The scope of the claims
[Claim 1]
　Chemical composition, in
　　mass%, C: 0.24
　　~ 0.36%, Si: less than%
　　0.40, Mn: 0.20
　　~ 0.45%, S: less than
　　0.020%, P: 0. less than%
　　020,
　　Cr: 0.70 ~ 1.45%, Al: 0.005
　　~ 0.060%, Ti: 0.010% than 0.050% or
　　less, Nb: 0.003 ~ 0.050% , 　　B:
　　　　0.0003 ~ 0.0040%, N: 0.0020 　　~ 0.0080%, Cu: 0 ~ 0.50%, 　　Ni: 0 ~ 0.30%, Mo: 0 ~ 0.050%, 　　V:　　0 ~ 0.050%, 　　Zr: 0 ~ 0.050%, Ca: 0 ~ 0.0050%, and 　　Mg: 0 ~ 0.0050%, contain, the balance being Fe and impurities, 　the following equation <1>, satisfy the relationship Y1, Y2 represented by <2> is represented by the following formula <3>, 　a tensile strength of 750MP Less and, and 　an internal tissue ferrite-pearlite structure, 　the inside tissue, ferrite fraction is 40% or more cold forging for rolling steel bars or rolled wire rod, characterized in that. 　　Y1 = [Mn] × [Cr ] ··· <1>

　　= 0.134 × Y2 (D / 25.4- (0.50 × √ [C])) / (0.50 × √ [C])

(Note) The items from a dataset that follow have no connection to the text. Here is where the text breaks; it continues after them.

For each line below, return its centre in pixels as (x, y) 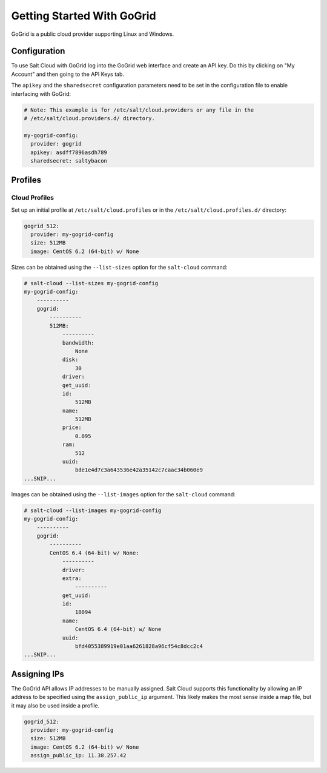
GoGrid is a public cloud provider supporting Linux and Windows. (93, 34)
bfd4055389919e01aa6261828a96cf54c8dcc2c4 (139, 646)
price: (72, 427)
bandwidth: (78, 343)
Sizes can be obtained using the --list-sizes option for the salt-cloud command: (119, 267)
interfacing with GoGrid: (41, 93)
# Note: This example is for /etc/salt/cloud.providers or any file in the (139, 110)
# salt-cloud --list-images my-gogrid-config (93, 510)
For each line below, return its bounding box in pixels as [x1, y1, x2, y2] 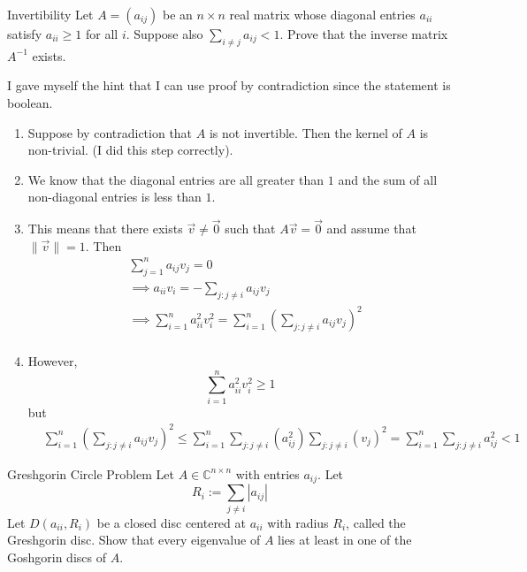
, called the [346, 513, 406, 531]
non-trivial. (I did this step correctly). [27, 141, 233, 159]
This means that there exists [27, 219, 183, 238]
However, [27, 352, 78, 370]
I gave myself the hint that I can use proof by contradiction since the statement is [7, 76, 451, 95]
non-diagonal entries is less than [27, 187, 202, 206]
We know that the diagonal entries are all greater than [27, 170, 325, 188]
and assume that [326, 219, 416, 238]
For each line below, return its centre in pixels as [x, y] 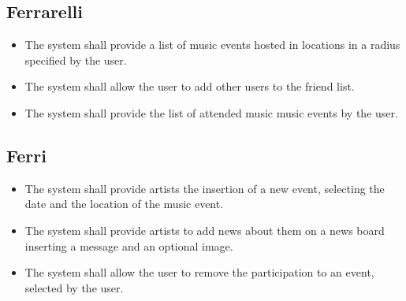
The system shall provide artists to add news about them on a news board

　　· · · <2> Y1> Y2 · · · <3>
　However, [C] in the formula, [Mn], [Cr] represents the content by mass percent of the respective elements, D is representative of the diameter in mm of the rolled steel bar or rolled wire rod.
[Claim 2]
　The chemical composition, in
　mass%,
　Cu: 0.03 ~
　0.50%, Ni: 0.01 ~ 0.30%, Mo: 0.005 ~ 0.050%, and
　V: 0.0050.050 %
containing at least one member selected from the group consisting of
cold forging for rolling steel bars or rolled wire rod according to claim 1, characterized in that.
[Claim 3]
　The chemical composition, in
　mass%,
　Zr: 0.003 ~ 0.050%, Ca: 0.0005 ~ 0.0050%, and
　Mg: 0.0005 ~ 0.0050%
1 selected from the group consisting of containing more species
cold forging parts for rolling steel bars or rolled wire rod according to claim 1 or 2, characterized in that.